Dua Ayah (10)

374 50 6
                                    

"Papa ...." Aku mencium punggung tangannya. Meskipun kemarahan di dada ini masih ada, tetaplah seorang anak harus menghormati orang tuanya.

Aku duduk di hadapannya.

"Lagu yang menyentuh. Aku tau siapa yang kamu tuju." Mamandangku dengan lekat. Ia mendesah.

"Dia selalu ada di hatimu, meskipun sudah dua puluh tahun berlalu. Pria itu tak bisa tergantikan bahkan aku sekalipun," ujarnya dengan sorot mata yang menunjukan rasa iri.

"Sudahlah tidak usah dibahas," kataku.

"Apa aku juga kau rindukan?" Papa kembali menatap, kali ini lebih lekat.

Tentu saja, ada rindu untukmu. Hanya saja, ego membuatku memilih tidak menjawab pertanyaannya.

"Sudah tiga bulanan tidak menelpon apalagi ke rumah. Kenapa?"

Aku bersandar di punggung kursi.
Ya, sudah tiga bulanan tidak mengunjunginya kareba terlalu sibuk dan demi menghindari konfli dengan Randi.

"Bahkan aku tidak kau ajak ke acara penting itu?"

"Tidak terlalu penting," sahutku datar.

"Jika bukan Nayla yang mengatakannya
Aku tidak tahu kalau kau menjadi orang yang berjasa pada lingkungan. Selamat!"

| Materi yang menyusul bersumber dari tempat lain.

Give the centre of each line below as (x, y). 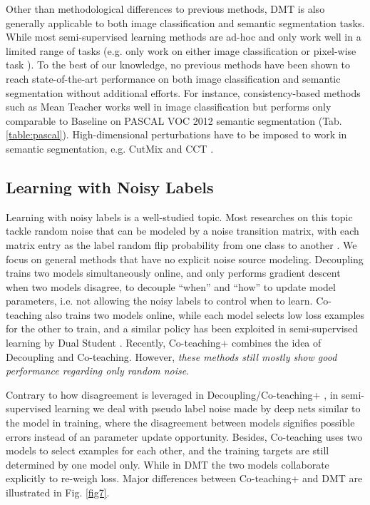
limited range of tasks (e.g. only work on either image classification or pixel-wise (181, 50)
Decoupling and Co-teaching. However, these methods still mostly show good (171, 356)
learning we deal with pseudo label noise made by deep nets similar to (207, 408)
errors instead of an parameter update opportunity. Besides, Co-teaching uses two (184, 436)
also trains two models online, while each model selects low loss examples (205, 314)
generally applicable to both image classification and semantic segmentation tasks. (185, 22)
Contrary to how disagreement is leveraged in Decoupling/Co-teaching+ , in (172, 394)
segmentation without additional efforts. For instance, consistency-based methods (183, 92)

"Bukan apa-apa, hanya reward. Tidak ada yang istimewa. Aku hanya seorang pengumpul sampah dengan masa depan suram," ujarku dengan nada sinis. Pak Raihan merasa tersindir.

"Aku juga tidak istimewa, makanya tidak penting dikabari." Ia membalas dengan sindiran pula, dan membuat dadaku nyeri.

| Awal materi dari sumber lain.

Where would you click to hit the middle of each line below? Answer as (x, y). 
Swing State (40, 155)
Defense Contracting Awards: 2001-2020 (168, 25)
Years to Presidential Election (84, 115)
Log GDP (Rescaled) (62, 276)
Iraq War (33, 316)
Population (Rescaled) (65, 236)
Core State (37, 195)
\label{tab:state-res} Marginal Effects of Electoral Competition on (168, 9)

"Andai dia di sini, kau pasti mengajaknya. menyaksikan sang anak menerima penghargaan atas kerja kerasnya. Bukan begitu?"

"Pa ... ayolah, berhenti menyindir."
Protesku. Seharusnya aku yang marah. Ya, karena dia sudah banyak berbohong.

"Aku rindu putraku."

"Papa punya Randi dan Vika. Mereka anak kandung Papa 'kan?"

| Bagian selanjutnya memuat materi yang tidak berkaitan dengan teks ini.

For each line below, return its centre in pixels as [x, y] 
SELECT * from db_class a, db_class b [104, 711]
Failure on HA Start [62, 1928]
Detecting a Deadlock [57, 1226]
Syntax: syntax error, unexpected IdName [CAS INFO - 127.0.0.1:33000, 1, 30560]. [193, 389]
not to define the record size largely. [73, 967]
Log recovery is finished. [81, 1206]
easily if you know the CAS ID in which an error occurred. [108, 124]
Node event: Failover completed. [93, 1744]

"Bukan mereka yang kurindukan. Tapi ... Usman."

"Anak adopsi."

Papa tertegun. Bibirnya terkatup. Emosi mulai tersulut antara kami. Beginilah jika bertemu dengannya, selalu saling sindir dan berakhir dengan amarah.

Aku pergi dari rumah saat kuliah semester empat. Suasana yang tidak nyaman dan juga kebohongannya membuatku memilih hidup sendiri. Mengontrak rumah kecil. Lalu pelan-pelan membangun usaha sambil bekerja part time di kafe. Meski tahu setiap bulan uang itu masuk ke rekeningku. Tetap saja memilih bekerja untuk biaya tambahan.

Mengubah sampah plastik atau kardus menjadi barang bernilai seni dan bermanfaat itu yang kulakukan. Berawal dari membuat souvenir unik yang sering dipesan oleh teman-teman, perlahan itu menjadi usaha. Selain nge-band dari kafe ke kafe, usaha souvenirku makin maju.

Punya dua pekerja untuk awal usaha, hingga sekarang memiliki belasan  pekerja yang rata-rata anak-anak putus sekolah, sisanya beberapa wanita dan pria dewasa.

"Ya, adopsi. Tapi ... bagiku kamu adalah anakku," ucap Pak Raihan sedikit tegas.

Saling diam. Hanya terdengar lantunan lagu In My Place milik Cold Play dari panggung.

Nayla menghampiri kami lalu duduk di sebelahku. Menyapa papa.

"Berantem lagi, ya?" Nayla memandangi kami bergantian. Dia paham kondisi hubunganku dengan papa.

"Tetangga gak usah terlalu kepo," ujar papa mencoba bercanda. Namun, terdengar garing di telingaku sementara Nayla tertawa.

"Kamu betah aja sama Usman. Nempel terus sama dia."